:: TRY IT ::
From the listing below, pick out each line with the word "schemeID".

:: MATERIAL FOR THE TASK ::
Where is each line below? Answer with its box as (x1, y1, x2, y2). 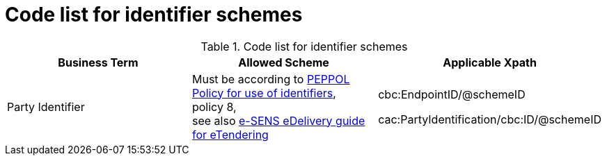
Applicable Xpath (443, 55, 537, 69)
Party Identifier (7, 99, 85, 114)
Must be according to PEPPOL (191, 71, 350, 86)
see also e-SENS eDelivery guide (191, 113, 365, 128)
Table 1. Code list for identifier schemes (200, 39, 408, 53)
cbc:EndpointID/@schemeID (378, 87, 526, 101)
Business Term (58, 55, 139, 69)
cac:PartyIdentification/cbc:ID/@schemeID (378, 112, 601, 126)

:: SOLUTION BELOW ::
cbc:EndpointID/@schemeID (378, 87, 526, 101)
cac:PartyIdentification/cbc:ID/@schemeID (378, 112, 601, 126)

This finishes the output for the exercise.